(Stored data entries)
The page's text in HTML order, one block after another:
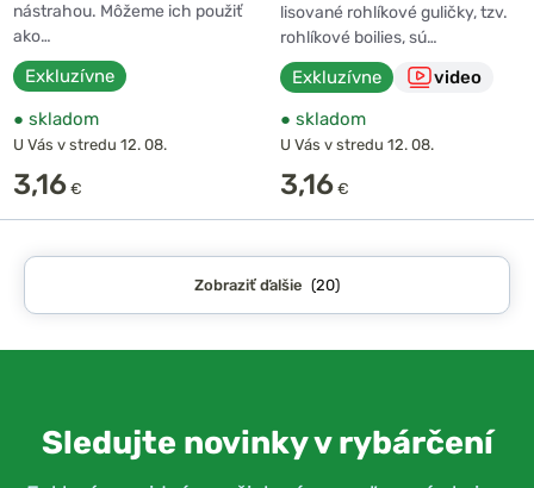
nástrahou. Môžeme ich použiť
ako…
Exkluzívne
● skladom
U Vás v stredu 12. 08.
3,16 €
lisované rohlíkové guličky, tzv.
rohlíkové boilies, sú…
Exkluzívne
video
● skladom
U Vás v stredu 12. 08.
3,16 €
Zobraziť ďalšie (20)
Sledujte novinky v rybárčení
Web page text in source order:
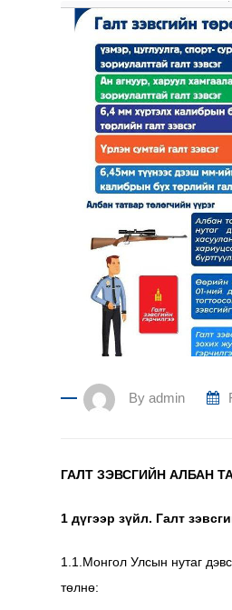
By admin
ГАЛТ ЗЭВСГИЙН АЛБАН
1 дүгээр зүйл. Галт
1.1.Монгол Улсын нутаг
төлнө:
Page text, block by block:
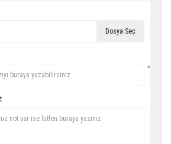
Dosya Seç
*
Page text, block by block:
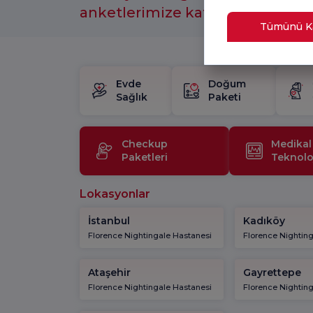
Evde
Sağlık
Doğum
Paketi
Checkup
Paketleri
Medikal
Lokasyonlar
İstanbul
Florence Nightingale Hastanesi
Kadıköy
Florence
Ataşehir
Florence Nightingale Hastanesi
Gayrettepe
Florence
anketlerimize katılmayı
Tümünü
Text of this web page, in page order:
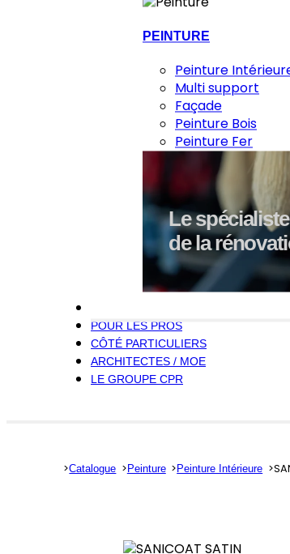
PEINTURE
Peinture
Multi support
Façade
Peinture Bois
Peinture Fer
Le spécialiste
de la
POUR LES PROS
CÔTÉ PARTICULIERS
ARCHITECTES / MOE
LE GROUPE CPR
Catalogue Peinture Peinture Intérieure
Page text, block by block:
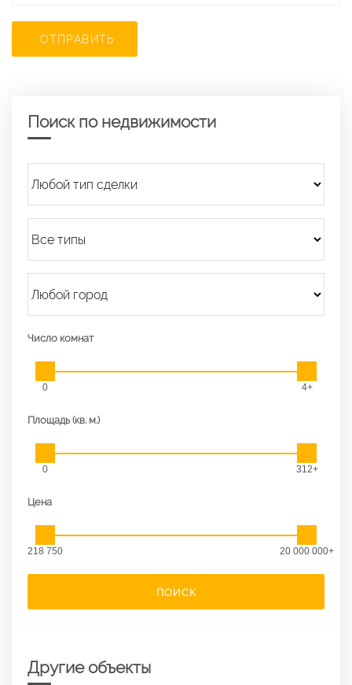
ОТПРАВИТЬ
Поиск по недвижимости
Число комнат
0 4+
Площадь (кв. м.)
0 312+
Цена
218 750 20 000 000+
ПОИСК
Другие объекты
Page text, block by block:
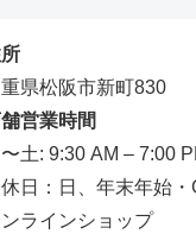
県松阪市新町830
営業時間
〜土: 9:30 AM – 7:00
日：日、年末年始
ラインショップ
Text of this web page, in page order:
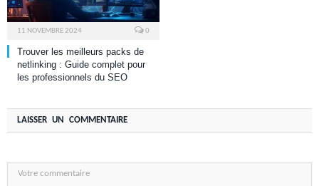
11 NOVEMBRE 2024 0
Trouver les meilleurs packs de
netlinking : Guide complet pour
les professionnels du SEO
LAISSER UN COMMENTAIRE
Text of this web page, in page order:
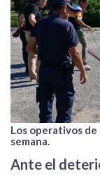
Los operativos
semana.
Ante el
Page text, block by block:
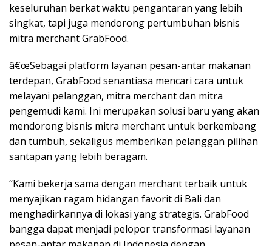
keseluruhan berkat waktu pengantaran yang lebih
singkat, tapi juga mendorong pertumbuhan bisnis
mitra merchant GrabFood.
â€œSebagai platform layanan pesan-antar makanan
terdepan, GrabFood senantiasa mencari cara untuk
melayani pelanggan, mitra merchant dan mitra
pengemudi kami. Ini merupakan solusi baru yang akan
mendorong bisnis mitra merchant untuk berkembang
dan tumbuh, sekaligus memberikan pelanggan pilihan
santapan yang lebih beragam.
“Kami bekerja sama dengan merchant terbaik untuk
menyajikan ragam hidangan favorit di Bali dan
menghadirkannya di lokasi yang strategis. GrabFood
bangga dapat menjadi pelopor transformasi layanan
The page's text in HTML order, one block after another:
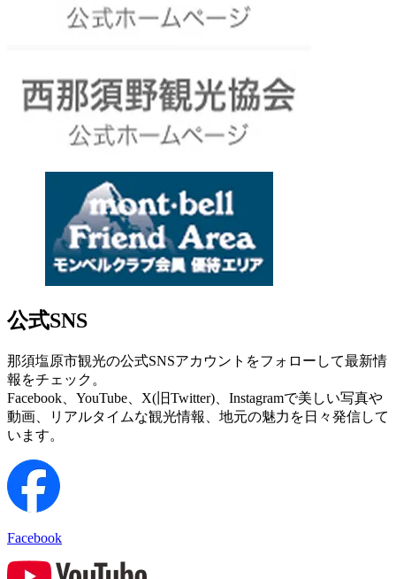
公式SNS
那須塩原市観光の公式SNSアカウントをフォローして最新情
報をチェック。
Facebook、YouTube、X(旧Twitter)、Instagramで美しい写真や
動画、リアルタイムな観光情報、地元の魅力を日々発信して
います。
Facebook
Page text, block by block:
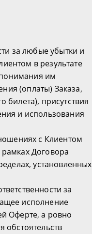
за любые убытки и
в результате
им
(оплаты) Заказа,
билета), присутствия
и использования
с Клиентом
рамках Договора
установленных
за
исполнение
Оферте, а ровно
обстоятельств
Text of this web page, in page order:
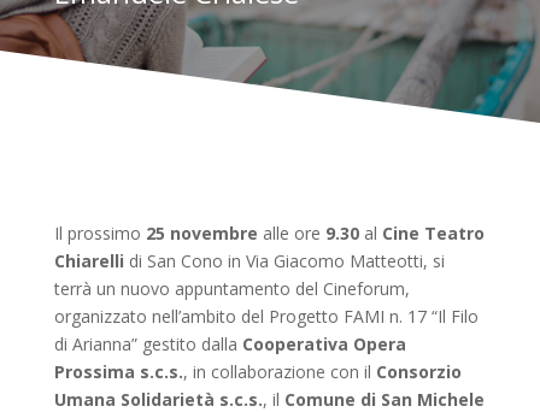
Il prossimo 25 novembre alle ore 9.30al Cine Teatro
Chiarelli di San Cono in Via Giacomo Matteotti, si
terrà un nuovo appuntamento del Cineforum,
organizzato nell’ambito del Progetto FAMI n. 17 “Il Filo
di Arianna” gestito dalla Cooperativa Opera
Prossima s.c.s., in collaborazione con il Consorzio
Umana Solidarietà s.c.s., il Comune di San Michele
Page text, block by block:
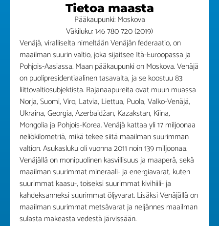
Tietoa maasta
Pääkaupunki: Moskova
Väkiluku: 146 780 720 (2019)
Venäjä, viralliselta nimeltään Venäjän federaatio, on
maailman suurin valtio, joka sijaitsee Itä-Euroopassa ja
Pohjois-Aasiassa. Maan pääkaupunki on Moskova. Venäjä
on puolipresidentiaalinen tasavalta, ja se koostuu 83
liittovaltiosubjektista. Rajanaapureita ovat muun muassa
Norja, Suomi, Viro, Latvia, Liettua, Puola, Valko-Venäjä,
Ukraina, Georgia, Azerbaidžan, Kazakstan, Kiina,
Mongolia ja Pohjois-Korea. Venäjä kattaa yli 17 miljoonaa
neliökilometriä, mikä tekee siitä maailman suurimman
valtion. Asukasluku oli vuonna 2011 noin 139 miljoonaa.
Venäjällä on monipuolinen kasvillisuus ja maaperä, sekä
maailman suurimmat mineraali- ja energiavarat, kuten
suurimmat kaasu-, toiseksi suurimmat kivihiili- ja
kahdeksanneksi suurimmat öljyvarat. Lisäksi Venäjällä on
maailman suurimmat metsävarat ja neljännes maailman
sulasta makeasta vedestä järvissään.

■ **Aim of the task**: The expected answer is a copy of each line above containing "mitra".

■ **Solution**:
mitra merchant GrabFood.
melayani pelanggan, mitra merchant dan mitra
mendorong bisnis mitra merchant untuk berkembang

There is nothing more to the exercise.